Dividend Portfolio Sector Allocation May 2015

Every few months I like to take a look at my portfolio holdings and examine my overall sector allocations to see if they meet my comfort level as to how my capital is distributed. As we all know, market forces affect certain sectors at different times throughout business cycles which can often throw many portfolio balances out of sync. Most recently, the halving of crude oil prices knocked down all energy related companies as it seemed every dividend income investor was buying an oil major, oil driller or oil services company. With attractive valuations and higher yields being offered many dividend growth portfolios began to skew heavily to energy related stocks. This is why it’s vital to assess your holdings from time to time, if nothing else, to simply decide if your allocations are meeting your needs and comfort level. After all I’m a big proponent of ‘sleeping well at night’ which is why I perform these informal audits of my portfolio holdings.

In general, without seeking to achieve a specific percentage goal in mind, consumer staples will be my largest sector overall among my three portfolios as a whole. Industrial and health stocks should follow with finance next. I don’t plan to ever hold any tech names in my portfolio and energy, if I ever pull the trigger, will be a small portion as are other sectors currently such as retail, utilities, materials and now REITs as I initiated, for the first time, three positions in the health REITs, HCP, VTR and HCN in my IRA.

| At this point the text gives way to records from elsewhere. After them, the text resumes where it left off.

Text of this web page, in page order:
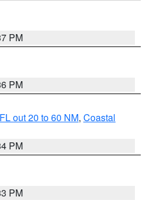
PM
PM
out 20 to 60 NM, Coastal
PM
PM
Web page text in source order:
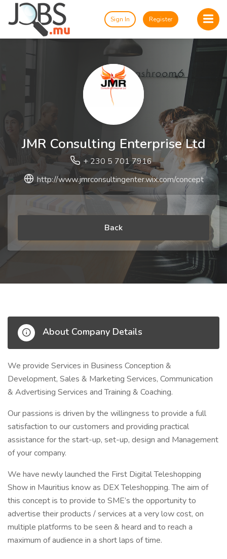
Sign In Register
JMR Consulting Enterprise Ltd
+ 230 5 701 7916
http://www.jmrconsultingenter.wix.com/concept
Back
About Company Details
We provide Services in Business Conception &
Development, Sales & Marketing Services, Communication
& Advertising Services and Training & Coaching.
Our passions is driven by the willingness to provide a full
satisfaction to our customers and providing practical
assistance for the start-up, set-up, design and Management
of your company.
We have newly launched the First Digital Teleshopping
Show in Mauritius know as DEX Teleshopping. The aim of
this concept is to provide to SME’s the opportunity to
advertise their products / services at a very low cost, on
multiple platforms to be seen & heard and to reach a
maximum of audience in a short laps of time.
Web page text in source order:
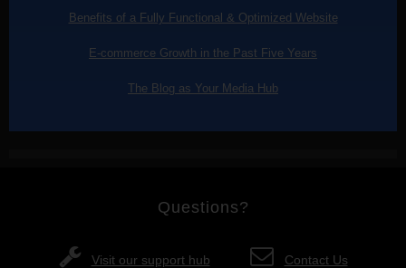
Benefits of a Fully Functional & Optimized Website
E-commerce Growth in the Past Five Years
The Blog as Your Media Hub
Questions?
Visit our support hub Contact Us
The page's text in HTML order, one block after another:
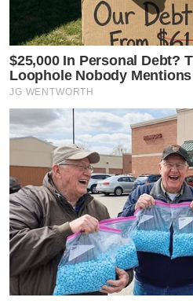
$25,000 In Personal Debt?
Loophole Nobody Mentions
JG WENTWORTH
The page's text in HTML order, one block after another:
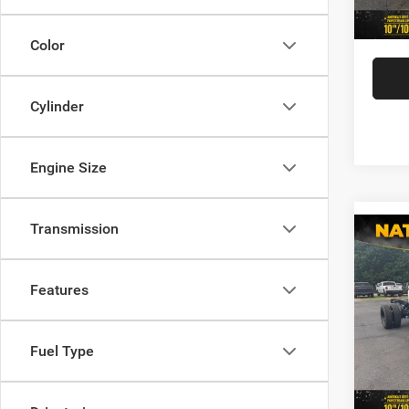
Color
Cylinder
Engine Size
Transmission
Features
Fuel Type
In
2026
VIN:
In
MSRP:
You
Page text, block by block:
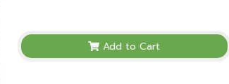
Add to Cart
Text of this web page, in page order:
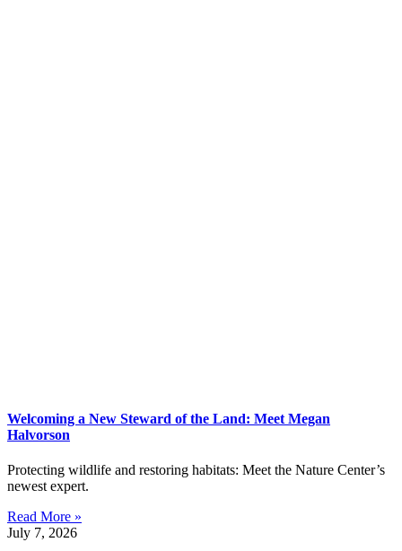
Welcoming a New Steward of the Land: Meet Megan
Halvorson
Protecting wildlife and restoring habitats: Meet the Nature Center’s
newest expert.
Read More »
July 7, 2026

Below you will find my asset allocation for my dividend stocks. The biggest change can be seen in my financial allocation in my ROTH account jumping from 10.68% in September, 2014 to 36.89% today. Of course, it’s no secret that this jump occurred as a result of my monthly buying, since last summer, of three large Canadian banks, TD, BNS and RY. At the time I was looking for additional financial exposure as my only holding was WFC. Mission accomplished. I still may be adding to my Canadian banks going forward but not as aggressively as in months past. I still am looking to increase my health exposure via my REIT holdings in my IRA as well as other names already in my portfolio such as JNJ, ABT, BDX, BCR among others.